SEC. 3. APPLICATION OF THE ANTITRUST LAWS TO HEALTH CARE
PROFESSIONALS NEGOTIATING WITH HEALTH PLANS.
(a) IN GENERAL- Any health care professionals who are engaged in negotiations
with a
health plan regarding the terms of any contract under which the professionals
provide health
care items or services for which benefits are provided under such plan
shall, in connection
with such negotiations, be entitled to the same treatment under the
antitrust laws as the
treatment to which bargaining units which are recognized under the
National Labor Relations
Act are entitled in connection with such collective bargaining.

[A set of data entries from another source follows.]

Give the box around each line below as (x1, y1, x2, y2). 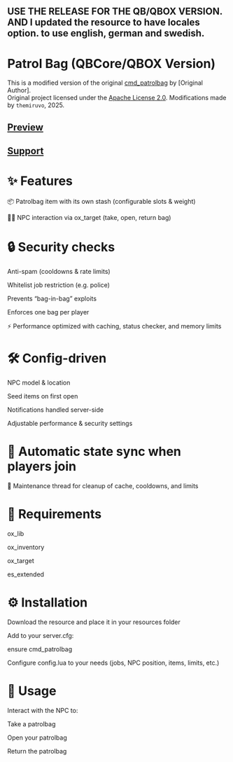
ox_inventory (7, 543, 45, 551)
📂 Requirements (7, 506, 102, 522)
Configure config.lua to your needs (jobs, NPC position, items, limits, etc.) (7, 658, 220, 667)
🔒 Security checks (7, 240, 115, 255)
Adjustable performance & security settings (7, 419, 133, 427)
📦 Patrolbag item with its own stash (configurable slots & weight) (7, 198, 196, 206)
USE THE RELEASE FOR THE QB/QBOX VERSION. (7, 6, 223, 18)
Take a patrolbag (7, 719, 56, 728)
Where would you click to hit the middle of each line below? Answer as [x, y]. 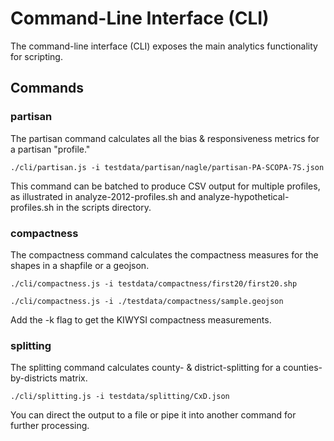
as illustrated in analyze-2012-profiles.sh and [103, 196]
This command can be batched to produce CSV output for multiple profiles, [165, 186]
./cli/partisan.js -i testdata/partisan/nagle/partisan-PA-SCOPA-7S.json [167, 167]
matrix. [73, 378]
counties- [303, 368]
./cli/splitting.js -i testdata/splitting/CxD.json [120, 397]
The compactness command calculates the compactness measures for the [164, 254]
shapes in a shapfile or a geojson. [80, 265]
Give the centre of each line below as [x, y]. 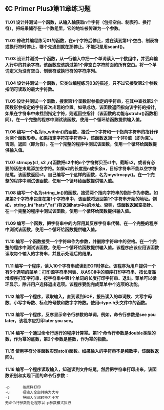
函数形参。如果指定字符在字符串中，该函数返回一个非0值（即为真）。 [87, 138]
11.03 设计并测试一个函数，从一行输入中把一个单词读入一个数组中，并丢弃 [79, 59]
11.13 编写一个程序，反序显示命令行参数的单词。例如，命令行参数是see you [81, 314]
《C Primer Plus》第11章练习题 [48, 9]
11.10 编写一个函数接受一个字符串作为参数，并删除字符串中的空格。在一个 [79, 241]
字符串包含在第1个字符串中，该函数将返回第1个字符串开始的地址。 [86, 199]
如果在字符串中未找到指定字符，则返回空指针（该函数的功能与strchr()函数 [79, 114]
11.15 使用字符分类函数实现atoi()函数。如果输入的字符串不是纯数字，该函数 [80, 351]
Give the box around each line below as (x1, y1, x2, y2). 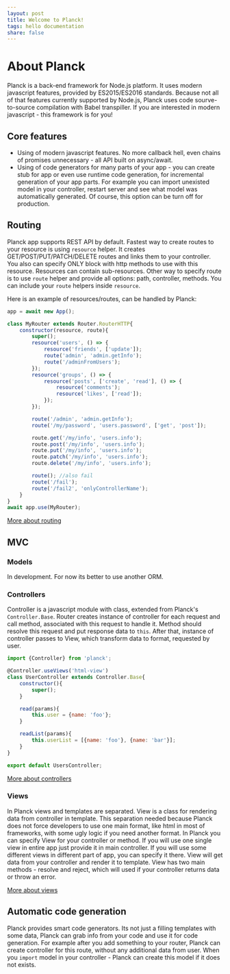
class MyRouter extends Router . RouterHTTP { (7, 320, 133, 327)
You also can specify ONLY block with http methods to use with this (7, 259, 199, 268)
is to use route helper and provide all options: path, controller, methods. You (7, 274, 222, 282)
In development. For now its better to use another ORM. (7, 573, 164, 580)
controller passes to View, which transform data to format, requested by (7, 634, 210, 643)
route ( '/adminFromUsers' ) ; (43, 358, 121, 366)
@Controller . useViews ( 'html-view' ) (7, 667, 109, 674)
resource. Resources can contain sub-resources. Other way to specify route (7, 267, 222, 275)
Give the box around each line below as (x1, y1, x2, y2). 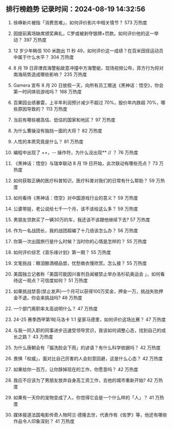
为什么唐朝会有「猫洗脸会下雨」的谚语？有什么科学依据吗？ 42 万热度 (13, 345, 161, 351)
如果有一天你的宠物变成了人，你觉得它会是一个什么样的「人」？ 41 (13, 394, 154, 400)
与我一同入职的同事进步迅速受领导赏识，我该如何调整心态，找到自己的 (13, 327, 162, 333)
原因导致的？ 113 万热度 (17, 105, 68, 112)
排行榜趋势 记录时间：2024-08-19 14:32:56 (6, 5, 145, 14)
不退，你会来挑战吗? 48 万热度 (17, 294, 82, 301)
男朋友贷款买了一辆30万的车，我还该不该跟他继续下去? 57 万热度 (13, 217, 150, 223)
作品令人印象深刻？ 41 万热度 (13, 418, 75, 424)
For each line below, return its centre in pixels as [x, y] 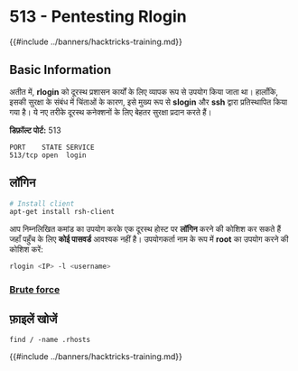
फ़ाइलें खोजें [33, 319]
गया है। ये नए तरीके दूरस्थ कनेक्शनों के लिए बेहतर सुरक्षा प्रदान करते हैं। [111, 112]
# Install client [42, 204]
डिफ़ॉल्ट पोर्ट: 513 [35, 130]
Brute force [35, 290]
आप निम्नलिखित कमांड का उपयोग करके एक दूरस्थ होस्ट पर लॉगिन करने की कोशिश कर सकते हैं [145, 229]
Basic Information [61, 70]
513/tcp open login [48, 155]
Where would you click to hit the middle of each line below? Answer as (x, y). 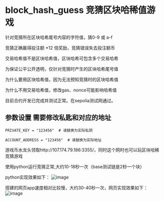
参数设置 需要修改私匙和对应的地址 (58, 118)
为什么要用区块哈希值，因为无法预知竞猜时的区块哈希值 (62, 79)
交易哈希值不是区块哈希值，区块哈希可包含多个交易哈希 (62, 58)
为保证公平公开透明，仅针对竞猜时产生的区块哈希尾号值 (62, 69)
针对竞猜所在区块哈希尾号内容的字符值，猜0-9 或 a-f (59, 37)
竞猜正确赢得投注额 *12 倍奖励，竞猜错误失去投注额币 (60, 48)
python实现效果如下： (28, 177)
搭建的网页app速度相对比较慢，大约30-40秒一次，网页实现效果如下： (77, 188)
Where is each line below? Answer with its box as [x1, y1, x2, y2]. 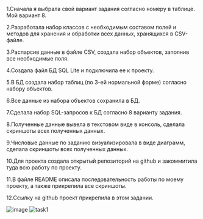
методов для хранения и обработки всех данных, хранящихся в [6, 30, 174, 37]
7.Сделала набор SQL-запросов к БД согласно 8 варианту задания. [6, 109, 182, 116]
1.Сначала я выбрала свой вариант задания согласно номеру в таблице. [6, 6, 195, 12]
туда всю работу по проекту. [6, 164, 82, 171]
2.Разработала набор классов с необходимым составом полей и [6, 24, 177, 31]
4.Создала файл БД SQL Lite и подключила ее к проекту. [6, 67, 154, 74]
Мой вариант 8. [6, 12, 47, 19]
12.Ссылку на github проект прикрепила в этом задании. [6, 194, 154, 201]
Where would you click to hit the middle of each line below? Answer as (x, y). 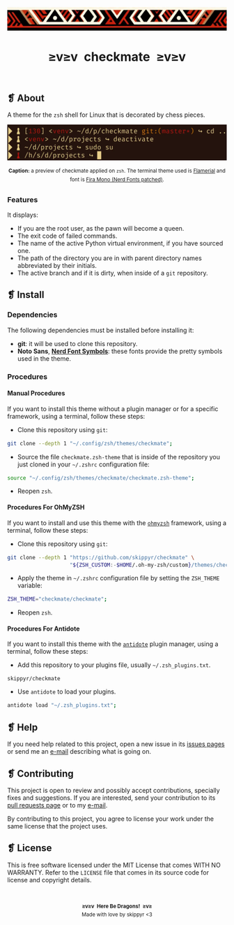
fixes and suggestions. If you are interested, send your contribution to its (111, 798)
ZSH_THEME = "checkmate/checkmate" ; (57, 599)
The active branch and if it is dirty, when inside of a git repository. (112, 273)
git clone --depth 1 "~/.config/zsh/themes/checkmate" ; (90, 443)
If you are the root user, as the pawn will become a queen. (101, 228)
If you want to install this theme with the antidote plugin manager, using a (113, 644)
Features (23, 199)
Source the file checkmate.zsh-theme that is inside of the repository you (119, 457)
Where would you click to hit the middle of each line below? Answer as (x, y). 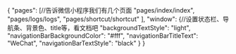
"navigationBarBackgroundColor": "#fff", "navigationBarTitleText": (103, 36)
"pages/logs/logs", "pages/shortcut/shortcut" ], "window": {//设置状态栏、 (115, 19)
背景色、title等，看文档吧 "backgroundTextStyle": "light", (108, 28)
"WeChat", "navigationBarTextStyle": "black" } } (76, 43)
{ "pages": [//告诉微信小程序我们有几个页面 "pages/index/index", (101, 10)
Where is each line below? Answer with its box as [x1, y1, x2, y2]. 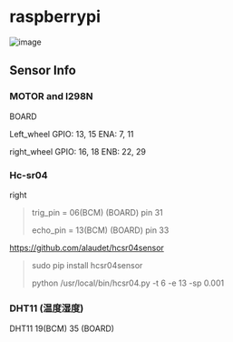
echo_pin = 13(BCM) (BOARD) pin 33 [31, 225, 170, 236]
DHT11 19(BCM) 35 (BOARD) [9, 323, 115, 334]
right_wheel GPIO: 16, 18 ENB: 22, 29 [9, 146, 147, 156]
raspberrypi [9, 6, 102, 27]
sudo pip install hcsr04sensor [31, 259, 143, 270]
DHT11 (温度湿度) [9, 302, 84, 315]
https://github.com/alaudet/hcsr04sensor [9, 242, 165, 253]
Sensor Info [9, 63, 77, 78]
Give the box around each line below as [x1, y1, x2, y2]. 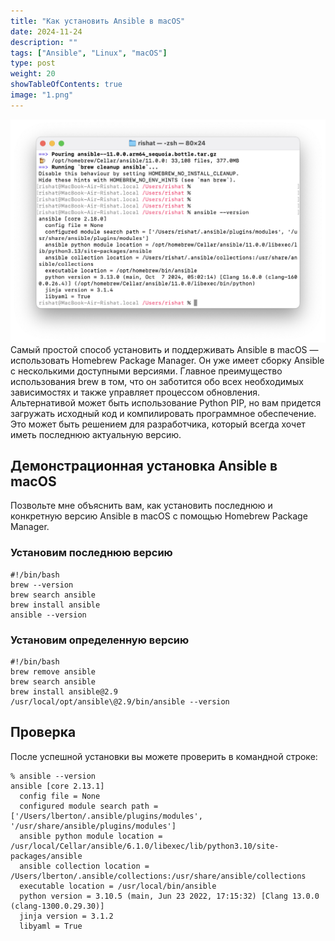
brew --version [10, 580, 74, 590]
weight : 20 [10, 69, 56, 79]
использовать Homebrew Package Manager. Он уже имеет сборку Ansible [10, 354, 325, 366]
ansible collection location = [19, 861, 150, 871]
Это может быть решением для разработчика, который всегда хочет [10, 418, 306, 430]
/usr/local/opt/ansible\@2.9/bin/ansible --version [10, 696, 230, 707]
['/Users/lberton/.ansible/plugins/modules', [10, 811, 203, 821]
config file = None [19, 791, 101, 801]
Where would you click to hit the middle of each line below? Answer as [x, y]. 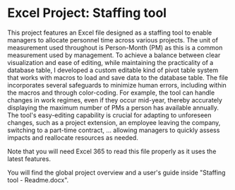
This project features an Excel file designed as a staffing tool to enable [110, 32]
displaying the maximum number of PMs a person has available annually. [113, 107]
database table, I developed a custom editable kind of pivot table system [113, 70]
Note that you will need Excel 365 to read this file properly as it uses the [112, 151]
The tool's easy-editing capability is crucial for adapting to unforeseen [109, 115]
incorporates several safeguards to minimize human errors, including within [117, 85]
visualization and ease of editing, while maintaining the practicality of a [110, 62]
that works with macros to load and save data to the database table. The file [118, 77]
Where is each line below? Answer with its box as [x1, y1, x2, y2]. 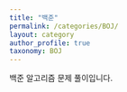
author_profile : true [9, 38, 91, 48]
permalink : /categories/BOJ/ [9, 22, 119, 31]
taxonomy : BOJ [9, 47, 63, 56]
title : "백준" [9, 13, 59, 23]
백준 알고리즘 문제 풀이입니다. [9, 73, 113, 84]
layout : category [9, 30, 75, 39]
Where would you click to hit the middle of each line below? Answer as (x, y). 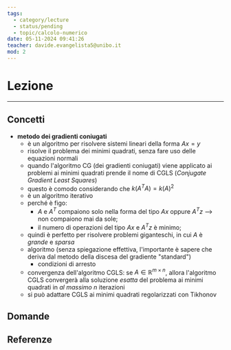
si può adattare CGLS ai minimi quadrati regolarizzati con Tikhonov (122, 295)
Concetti (26, 120)
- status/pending (38, 26)
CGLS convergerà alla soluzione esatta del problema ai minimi (115, 280)
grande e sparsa (51, 242)
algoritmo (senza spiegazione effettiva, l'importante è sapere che (120, 249)
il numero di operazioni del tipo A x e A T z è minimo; (110, 226)
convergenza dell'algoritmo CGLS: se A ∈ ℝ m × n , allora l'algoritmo (122, 272)

Such
a professional shall, only
in connection with such negotiations, be treated as an employee engaged
in concerted
activities and shall not be regarded as having the status of an employer,
independent
contractor, managerial employee, or supervisor.
(b) PROTECTION FOR GOOD FAITH ACTIONS- Actions taken in good faith reliance
on subsection (a) shall not be the subject under the antitrust laws
of criminal sanctions nor of
any civil damages, fees, or penalties beyond actual damages incurred.
(c) LIMITATION- The exemption provided in subsection (a) shall not confer
any right to
participate in any collective cessation of service to patients not
otherwise permitted by law.
(d) DEFINITIONS- For purposes of this section:
(1) ANTITRUST LAWS- The term `antitrust laws'--
(A) has the meaning given it in subsection (a) of the first section
of the Clayton
Act (15 U.S.C. 12(a)), except that such term includes section 5 of
the Federal
Trade Commission Act (15 U.S.C. 45) to the extent such section 5 applies
to
unfair methods of competition, and
(B) includes any State law similar to the laws referred to in subparagraph (A).
(2) HEALTH PLAN AND RELATED TERMS-
(A) IN GENERAL- The term `health plan' means a group health plan, a
health
insurance issuer that is offering health insurance coverage, a Medicare+Choice
organization that is offering a Medicare+Choice plan, or a Medicaid
managed
care entity offering benefits under title XIX of the Social Security
Act.
(B) HEALTH INSURANCE COVERAGE; HEALTH INSURANCE
ISSUER- The terms `health insurance coverage' and `health insurance
issuer'
have the meanings given such terms under paragraphs (1) and (2), respectively,
of section 733(b) of the Employee Retirement Income Security Act of
1974
(29 U.S.C. 1191b(b)).
(C) GROUP HEALTH PLAN- The term `group health plan' has the meaning
given that term in section 733(a)(1) of the Employee Retirement Income
Security Act of 1974 (29 U.S.C. 1191b(a)(1)).
(D) MEDICARE+CHOICE ORGANIZATION; MEDICARE+CHOICE
PLAN- The terms `Medicare+Choice organization' and `Medicare+Choice
plan' have the meanings given such terms in subsections (a)(1) and
(b)(1) of
section 1859 of the Social Security Act (42 U.S.C. 1395w-28).
(E) MEDICAID MANAGED CARE ENTITY- The term `Medicaid managed
care entity' has the meaning given the term `managed care entity' under
section
1932(a)(1)(B) of the Social Security Act (42 U.S.C. 1396u-2(a)(1)(B)).
(3) HEALTH CARE PROFESSIONAL- The term `health care professional' means
an individual who provides health care items or services, treatment,
assistance with
activities of daily living, or medications to patients and who, to
the extent required by
State or Federal law, possesses specialized training that confers expertise
in the
provision of such items or services, treatment, assistance, or medications.